牛犇沉默了一会儿,开口冷冷说道:“福生,你是不是非要证明什么?”
“我是个男人啊!”福生睁开眼,声音越发无力:“我是爷们儿,这辈子总要证明点什么。你说呢?”
牛犇没办法回答这句话。事实上,他在心里把自己放到福生的位置,除了“不会把做星盗当成梦想”,其余基本一样,选择也差不多。
既然这样还能说什么。难道直接对福生说:没有我的保护你就不能活?
牛犇没有资格说那种话,也没有权利。
心内混乱,病床上福生渐渐支持不住,勉强用摇头的方式招呼道:“别再费心了,我已经答应那个声音,而他会通知给寡妇知道,刚才不告诉你是因为......算了算了,要是不急着去办事,就给我说说这些年的事情......我知道,我知道,但我只知道大概,总比不了你亲口说出来。”

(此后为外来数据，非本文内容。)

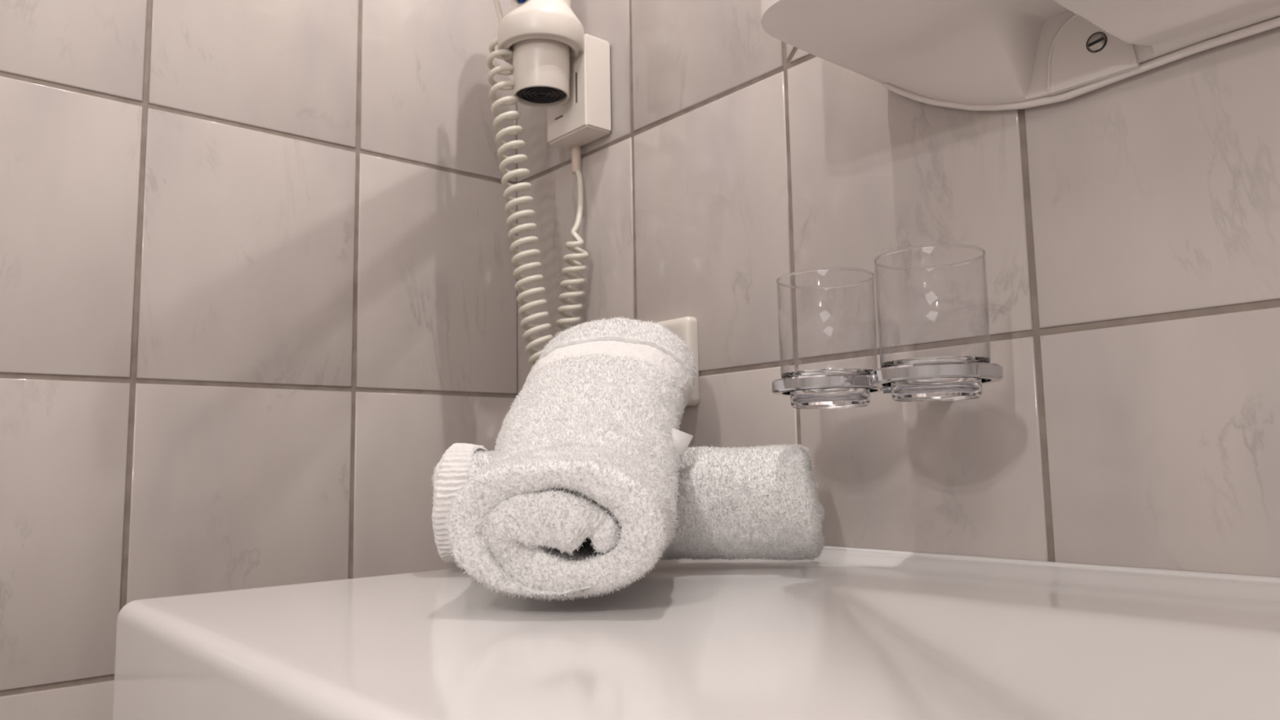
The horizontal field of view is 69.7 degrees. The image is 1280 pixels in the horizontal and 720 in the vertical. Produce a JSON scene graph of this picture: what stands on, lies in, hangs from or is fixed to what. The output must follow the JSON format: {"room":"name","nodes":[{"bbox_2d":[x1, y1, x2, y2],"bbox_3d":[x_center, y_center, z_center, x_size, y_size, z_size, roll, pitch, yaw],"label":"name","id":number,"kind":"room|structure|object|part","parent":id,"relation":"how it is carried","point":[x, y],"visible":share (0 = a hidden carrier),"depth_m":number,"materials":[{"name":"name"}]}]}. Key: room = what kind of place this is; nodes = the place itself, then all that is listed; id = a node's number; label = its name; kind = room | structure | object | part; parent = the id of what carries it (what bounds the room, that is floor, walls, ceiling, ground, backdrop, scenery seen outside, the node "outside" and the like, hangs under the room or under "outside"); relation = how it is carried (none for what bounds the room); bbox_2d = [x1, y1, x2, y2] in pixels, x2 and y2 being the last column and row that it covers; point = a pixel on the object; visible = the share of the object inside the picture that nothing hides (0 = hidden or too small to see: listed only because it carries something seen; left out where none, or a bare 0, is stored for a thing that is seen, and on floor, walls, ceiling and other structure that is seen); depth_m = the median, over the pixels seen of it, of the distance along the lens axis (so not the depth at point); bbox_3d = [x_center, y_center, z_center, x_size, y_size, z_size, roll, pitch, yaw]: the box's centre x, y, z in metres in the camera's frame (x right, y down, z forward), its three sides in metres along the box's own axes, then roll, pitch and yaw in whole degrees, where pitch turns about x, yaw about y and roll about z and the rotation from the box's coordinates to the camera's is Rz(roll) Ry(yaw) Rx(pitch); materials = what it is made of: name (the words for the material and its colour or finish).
{"room":"hotel bathroom","nodes":[
{"label":"hotel bathroom","id":0,"kind":"room"},
{"bbox_2d":[0,0,517,719],"bbox_3d":[-1.018,-0.234,0.335,2.302,2.422,0.002,4,-8,-40],"label":"wall","id":1,"kind":"structure","parent":0,"point":[257,280],"depth_m":0.86,"materials":[{"name":"tile"}]},
{"bbox_2d":[516,0,1279,577],"bbox_3d":[0.603,-0.277,0.213,0.002,2.422,2.302,4,-8,-40],"label":"wall","id":2,"kind":"structure","parent":0,"point":[1127,229],"depth_m":0.64,"materials":[{"name":"tile"}]},
{"bbox_2d":[486,0,588,364],"bbox_3d":[-0.130,-0.217,0.845,0.096,0.581,0.301,-3,-7,18],"label":"hair dryer","id":3,"kind":"object","parent":2,"relation":"attached to","point":[539,38],"visible":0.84,"depth_m":0.91,"materials":[{"name":"white plastic"}]},
{"bbox_2d":[513,0,526,4],"bbox_3d":[-0.114,-0.374,0.920,0.035,0.044,0.029,4,-8,-40],"label":"switch","id":4,"kind":"object","parent":3,"relation":"attached to","point":[515,2],"depth_m":0.91,"materials":[{"name":"blue plastic"}]},
{"bbox_2d":[515,86,566,103],"bbox_3d":[-0.100,-0.272,0.932,0.051,0.008,0.051,4,-8,-40],"label":"grille","id":5,"kind":"object","parent":3,"relation":"attached to","point":[524,95],"depth_m":0.93,"materials":[{"name":"black plastic"}]},
{"bbox_2d":[547,33,611,173],"bbox_3d":[-0.064,-0.266,0.966,0.036,0.129,0.071,4,-8,-40],"label":"wall box","id":6,"kind":"object","parent":2,"relation":"attached to","point":[585,117],"visible":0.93,"depth_m":0.94,"materials":[{"name":"white plastic"}]},
{"bbox_2d":[656,316,699,406],"bbox_3d":[0.021,0.004,0.857,0.014,0.081,0.081,4,-8,-40],"label":"power socket","id":7,"kind":"object","parent":2,"relation":"attached to","point":[686,327],"visible":0.17,"depth_m":0.83,"materials":[{"name":"white plastic"}]},
{"bbox_2d":[112,549,1279,719],"bbox_3d":[0.334,0.167,0.136,0.453,0.177,1.462,4,-8,-40],"label":"washbasin","id":8,"kind":"object","parent":2,"relation":"attached to","point":[834,634],"visible":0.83,"depth_m":0.41,"materials":[{"name":"ceramic"}]},
{"bbox_2d":[430,443,826,563],"bbox_3d":[-0.008,0.103,0.670,0.275,0.085,0.098,-2,-6,5],"label":"bath towel","id":9,"kind":"object","parent":8,"relation":"on","point":[750,502],"visible":0.51,"depth_m":0.63,"materials":[{"name":"fabric"}]},
{"bbox_2d":[442,315,697,599],"bbox_3d":[-0.034,0.044,0.633,0.141,0.189,0.341,-2,-6,5],"label":"bath towel","id":10,"kind":"object","parent":9,"relation":"on","point":[576,495],"visible":1,"depth_m":0.48,"materials":[{"name":"fabric"}]},
{"bbox_2d":[771,362,1003,395],"bbox_3d":[0.169,0.016,0.602,0.118,0.011,0.157,4,-8,-40],"label":"holder","id":11,"kind":"object","parent":2,"relation":"attached to","point":[879,380],"visible":0.8,"depth_m":0.54,"materials":[{"name":"silver metal"}]},
{"bbox_2d":[776,267,877,408],"bbox_3d":[0.127,-0.012,0.622,0.066,0.088,0.066,4,-8,-40],"label":"tumbler","id":12,"kind":"object","parent":11,"relation":"on","point":[845,397],"visible":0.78,"depth_m":0.60,"materials":[{"name":"clear glass"}]},
{"bbox_3d":[0.128,0.020,0.619,0.064,0.022,0.064,4,-8,-40],"label":"glass","id":13,"kind":"part","parent":12,"relation":"part of","materials":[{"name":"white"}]},
{"bbox_2d":[874,244,991,401],"bbox_3d":[0.179,-0.020,0.562,0.066,0.088,0.066,4,-8,-40],"label":"tumbler","id":14,"kind":"object","parent":11,"relation":"on","point":[940,388],"visible":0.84,"depth_m":0.54,"materials":[{"name":"clear glass"}]},
{"bbox_3d":[0.180,0.013,0.558,0.064,0.022,0.064,4,-8,-40],"label":"glass","id":15,"kind":"part","parent":14,"relation":"part of","materials":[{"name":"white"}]},
{"bbox_2d":[760,0,1279,111],"bbox_3d":[0.331,-0.514,0.426,0.163,0.655,0.652,4,-8,-40],"label":"upper cabinet","id":16,"kind":"object","parent":2,"relation":"attached to","point":[966,55],"visible":1,"depth_m":0.58,"materials":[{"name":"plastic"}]},
{"bbox_2d":[822,546,1279,582],"bbox_3d":[0.503,0.092,0.291,0.004,0.004,1.454,4,-8,-40],"label":"trim","id":17,"kind":"structure","parent":2,"relation":"attached to","point":[1211,575],"depth_m":0.56,"materials":[{"name":"ceramic"}]}
]}

疲惫与困倦如潮水般猛扑,福生的声音渐渐低沉,强睁着的眼皮合到一起。
“别忘了,你再怎么厉害,也要叫我哥的啊......”
仿佛被什么东西击中了一样,牛犇热泪盈眶。
“嗯......”
陈旧的病房有断续的讲述声音,持续的时间不知多久,隔壁房间,栾平滔滔不绝讲述着未来的规划,谈到学校、银行、移民、护航等内容的时候,情绪不知不觉变得激动,小托马斯偶尔插嘴,所讲不过是外界常见的事物,然而要在这个地方实现,顿时都变成无比艰难的伟业。
起初,毒寡妇显得心不在焉,甚至有几次想要离开,然而随着讲解深入,她从中发现一些感兴趣的东西,精力渐渐投入其中。

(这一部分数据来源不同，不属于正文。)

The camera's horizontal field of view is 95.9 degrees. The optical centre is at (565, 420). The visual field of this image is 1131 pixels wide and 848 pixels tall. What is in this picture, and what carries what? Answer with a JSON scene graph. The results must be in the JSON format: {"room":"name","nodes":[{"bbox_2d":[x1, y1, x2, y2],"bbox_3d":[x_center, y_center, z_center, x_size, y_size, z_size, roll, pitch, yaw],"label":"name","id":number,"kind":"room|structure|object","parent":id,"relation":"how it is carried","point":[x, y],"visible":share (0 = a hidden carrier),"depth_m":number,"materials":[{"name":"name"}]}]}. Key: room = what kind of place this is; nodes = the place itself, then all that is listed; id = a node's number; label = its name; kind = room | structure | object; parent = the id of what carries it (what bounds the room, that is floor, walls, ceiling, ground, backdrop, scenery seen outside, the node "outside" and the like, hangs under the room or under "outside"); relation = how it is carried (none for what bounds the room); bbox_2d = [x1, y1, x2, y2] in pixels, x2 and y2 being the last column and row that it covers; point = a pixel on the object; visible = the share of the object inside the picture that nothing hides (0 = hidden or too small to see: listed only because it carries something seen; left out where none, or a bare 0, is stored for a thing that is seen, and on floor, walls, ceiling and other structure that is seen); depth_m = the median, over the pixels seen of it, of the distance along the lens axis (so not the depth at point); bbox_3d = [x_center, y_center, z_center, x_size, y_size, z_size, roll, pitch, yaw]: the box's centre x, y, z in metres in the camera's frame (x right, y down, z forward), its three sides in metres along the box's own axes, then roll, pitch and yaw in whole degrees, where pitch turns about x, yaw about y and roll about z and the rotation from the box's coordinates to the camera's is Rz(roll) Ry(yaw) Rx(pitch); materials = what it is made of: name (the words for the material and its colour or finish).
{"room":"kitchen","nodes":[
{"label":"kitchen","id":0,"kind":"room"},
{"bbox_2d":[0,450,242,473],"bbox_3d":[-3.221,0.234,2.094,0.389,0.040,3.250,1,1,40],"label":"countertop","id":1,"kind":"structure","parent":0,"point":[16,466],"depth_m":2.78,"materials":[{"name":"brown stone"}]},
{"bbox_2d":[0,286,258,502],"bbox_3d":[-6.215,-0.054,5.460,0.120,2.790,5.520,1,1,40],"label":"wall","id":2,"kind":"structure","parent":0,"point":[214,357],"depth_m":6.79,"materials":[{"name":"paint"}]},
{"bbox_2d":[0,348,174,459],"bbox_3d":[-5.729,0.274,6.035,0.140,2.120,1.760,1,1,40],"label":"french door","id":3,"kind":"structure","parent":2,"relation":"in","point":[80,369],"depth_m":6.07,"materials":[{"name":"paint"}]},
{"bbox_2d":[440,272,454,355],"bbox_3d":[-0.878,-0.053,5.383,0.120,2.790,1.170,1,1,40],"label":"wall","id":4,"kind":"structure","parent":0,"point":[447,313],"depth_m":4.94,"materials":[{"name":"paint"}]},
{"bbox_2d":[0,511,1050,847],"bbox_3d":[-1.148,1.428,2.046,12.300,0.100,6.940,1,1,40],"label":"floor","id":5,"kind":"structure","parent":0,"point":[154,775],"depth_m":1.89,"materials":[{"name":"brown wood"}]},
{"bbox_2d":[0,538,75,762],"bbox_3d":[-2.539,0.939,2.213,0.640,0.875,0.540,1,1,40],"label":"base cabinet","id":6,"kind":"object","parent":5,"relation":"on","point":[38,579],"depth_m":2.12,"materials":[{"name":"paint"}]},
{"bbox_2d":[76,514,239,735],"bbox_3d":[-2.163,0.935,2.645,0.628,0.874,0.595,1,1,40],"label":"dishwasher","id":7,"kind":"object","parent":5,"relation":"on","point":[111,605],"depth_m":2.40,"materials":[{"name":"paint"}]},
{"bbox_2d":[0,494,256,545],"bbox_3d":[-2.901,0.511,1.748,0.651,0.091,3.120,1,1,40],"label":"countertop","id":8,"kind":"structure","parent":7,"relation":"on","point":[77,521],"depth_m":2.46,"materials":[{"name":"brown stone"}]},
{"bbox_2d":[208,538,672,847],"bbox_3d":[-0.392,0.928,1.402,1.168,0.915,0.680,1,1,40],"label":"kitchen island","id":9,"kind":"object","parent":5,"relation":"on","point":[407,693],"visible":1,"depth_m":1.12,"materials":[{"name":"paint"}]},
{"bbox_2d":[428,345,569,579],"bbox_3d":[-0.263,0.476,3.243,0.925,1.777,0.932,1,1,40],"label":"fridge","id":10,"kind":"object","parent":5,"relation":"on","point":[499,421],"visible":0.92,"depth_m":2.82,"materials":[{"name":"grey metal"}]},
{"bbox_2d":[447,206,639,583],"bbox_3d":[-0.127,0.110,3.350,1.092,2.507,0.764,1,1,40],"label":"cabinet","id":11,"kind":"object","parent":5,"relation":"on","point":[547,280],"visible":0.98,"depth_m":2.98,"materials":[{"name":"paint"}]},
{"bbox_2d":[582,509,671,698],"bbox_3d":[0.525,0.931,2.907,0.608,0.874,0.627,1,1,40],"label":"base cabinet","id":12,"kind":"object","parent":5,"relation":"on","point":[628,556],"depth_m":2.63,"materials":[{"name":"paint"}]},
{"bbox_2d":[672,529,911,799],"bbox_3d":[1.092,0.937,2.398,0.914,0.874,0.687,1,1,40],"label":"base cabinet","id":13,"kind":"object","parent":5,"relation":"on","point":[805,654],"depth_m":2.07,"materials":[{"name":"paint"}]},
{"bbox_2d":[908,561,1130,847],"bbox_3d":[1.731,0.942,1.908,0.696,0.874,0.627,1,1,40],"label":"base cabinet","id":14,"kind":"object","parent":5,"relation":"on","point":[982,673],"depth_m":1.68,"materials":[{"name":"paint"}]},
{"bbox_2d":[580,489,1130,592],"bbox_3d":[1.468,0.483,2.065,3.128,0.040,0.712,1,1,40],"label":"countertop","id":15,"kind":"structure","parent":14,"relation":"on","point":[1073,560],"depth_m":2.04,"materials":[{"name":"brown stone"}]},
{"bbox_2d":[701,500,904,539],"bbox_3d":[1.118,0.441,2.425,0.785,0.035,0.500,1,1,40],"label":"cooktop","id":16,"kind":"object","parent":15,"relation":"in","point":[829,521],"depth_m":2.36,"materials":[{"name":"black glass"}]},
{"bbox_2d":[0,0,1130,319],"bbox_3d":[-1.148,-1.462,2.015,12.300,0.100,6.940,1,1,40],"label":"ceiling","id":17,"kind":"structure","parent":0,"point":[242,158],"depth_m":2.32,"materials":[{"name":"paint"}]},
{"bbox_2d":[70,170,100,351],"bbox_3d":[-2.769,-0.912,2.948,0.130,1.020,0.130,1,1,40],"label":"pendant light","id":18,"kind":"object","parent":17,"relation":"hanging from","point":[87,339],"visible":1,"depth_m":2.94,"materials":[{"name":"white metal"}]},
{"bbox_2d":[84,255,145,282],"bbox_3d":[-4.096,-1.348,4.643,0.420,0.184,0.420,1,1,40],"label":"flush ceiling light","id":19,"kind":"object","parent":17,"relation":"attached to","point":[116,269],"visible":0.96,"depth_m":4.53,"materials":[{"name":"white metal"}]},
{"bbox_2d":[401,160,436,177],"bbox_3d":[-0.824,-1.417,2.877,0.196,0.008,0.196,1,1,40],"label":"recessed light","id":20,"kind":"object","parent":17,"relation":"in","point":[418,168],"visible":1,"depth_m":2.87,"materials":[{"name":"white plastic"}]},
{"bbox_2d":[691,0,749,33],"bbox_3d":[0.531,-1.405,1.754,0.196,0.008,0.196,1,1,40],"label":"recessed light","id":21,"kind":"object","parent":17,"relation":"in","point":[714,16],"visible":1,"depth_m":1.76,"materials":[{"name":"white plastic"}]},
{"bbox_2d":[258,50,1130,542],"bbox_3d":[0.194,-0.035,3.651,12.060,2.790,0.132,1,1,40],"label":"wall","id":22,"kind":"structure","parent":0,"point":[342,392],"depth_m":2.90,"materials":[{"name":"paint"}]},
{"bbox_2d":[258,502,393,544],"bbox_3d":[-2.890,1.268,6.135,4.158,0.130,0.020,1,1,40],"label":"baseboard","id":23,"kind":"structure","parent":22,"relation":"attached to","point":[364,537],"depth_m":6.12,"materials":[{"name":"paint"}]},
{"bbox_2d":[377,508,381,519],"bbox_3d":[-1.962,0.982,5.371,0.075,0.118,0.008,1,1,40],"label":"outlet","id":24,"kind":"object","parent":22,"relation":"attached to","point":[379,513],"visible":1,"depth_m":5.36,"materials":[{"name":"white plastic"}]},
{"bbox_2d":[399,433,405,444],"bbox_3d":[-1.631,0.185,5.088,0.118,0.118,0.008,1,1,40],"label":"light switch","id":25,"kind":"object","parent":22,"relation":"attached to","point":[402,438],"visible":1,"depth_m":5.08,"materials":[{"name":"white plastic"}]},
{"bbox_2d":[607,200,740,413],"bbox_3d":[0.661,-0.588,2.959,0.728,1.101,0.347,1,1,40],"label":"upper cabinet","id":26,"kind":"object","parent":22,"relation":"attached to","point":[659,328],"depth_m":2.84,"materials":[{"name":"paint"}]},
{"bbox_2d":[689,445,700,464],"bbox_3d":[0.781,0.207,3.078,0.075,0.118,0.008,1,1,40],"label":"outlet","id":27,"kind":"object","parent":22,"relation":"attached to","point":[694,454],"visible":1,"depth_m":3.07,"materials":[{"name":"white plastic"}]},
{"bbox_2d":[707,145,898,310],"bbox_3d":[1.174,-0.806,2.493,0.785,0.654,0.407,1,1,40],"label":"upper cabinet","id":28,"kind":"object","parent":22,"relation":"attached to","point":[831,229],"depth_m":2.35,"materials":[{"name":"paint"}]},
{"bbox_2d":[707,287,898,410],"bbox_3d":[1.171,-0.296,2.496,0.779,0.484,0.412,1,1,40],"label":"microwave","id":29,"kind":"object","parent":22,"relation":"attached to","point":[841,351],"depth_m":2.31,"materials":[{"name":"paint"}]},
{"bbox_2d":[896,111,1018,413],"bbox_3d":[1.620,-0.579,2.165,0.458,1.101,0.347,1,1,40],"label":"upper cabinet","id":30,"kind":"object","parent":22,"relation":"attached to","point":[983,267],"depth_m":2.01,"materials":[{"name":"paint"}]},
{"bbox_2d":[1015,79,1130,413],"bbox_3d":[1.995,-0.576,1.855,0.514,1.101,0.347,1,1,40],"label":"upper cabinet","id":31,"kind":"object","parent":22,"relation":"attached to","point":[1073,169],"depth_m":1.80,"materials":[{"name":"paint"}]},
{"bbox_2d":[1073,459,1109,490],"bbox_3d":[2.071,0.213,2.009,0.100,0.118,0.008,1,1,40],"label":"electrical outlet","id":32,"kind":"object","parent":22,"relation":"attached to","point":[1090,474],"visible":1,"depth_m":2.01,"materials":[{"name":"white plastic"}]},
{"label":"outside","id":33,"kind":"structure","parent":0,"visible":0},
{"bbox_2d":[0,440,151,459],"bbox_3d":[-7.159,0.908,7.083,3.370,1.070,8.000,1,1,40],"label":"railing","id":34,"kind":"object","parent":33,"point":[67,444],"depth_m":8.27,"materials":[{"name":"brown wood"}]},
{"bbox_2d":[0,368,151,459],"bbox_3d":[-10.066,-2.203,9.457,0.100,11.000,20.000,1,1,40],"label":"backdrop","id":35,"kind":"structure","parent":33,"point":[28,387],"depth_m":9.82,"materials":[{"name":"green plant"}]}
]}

医院周围,到处是凄厉的警报,军队渐渐收复失地,将昨夜闹事的人驱赶向远处,或者抓起来。
这是繁忙的一天,城东一幢高大建筑内,巨人对着远方眺望,一边摆弄着自己的长刀。
“谈这么久,看样子有谱。”
南方三百里,三百台机甲浴血冲锋,被认为不可能攻破的孤山摇摇欲坠。
塞纳河边,漫上河堤的水流冲刷着大地,形成近百里宽的泛区才又慢慢回归河流,成功渡河的联邦军队几乎浸泡在水里,前方更是一片无法通行的泥泞。无奈之下,军队不得不堆满
本章未完,请点击下一页继续阅读!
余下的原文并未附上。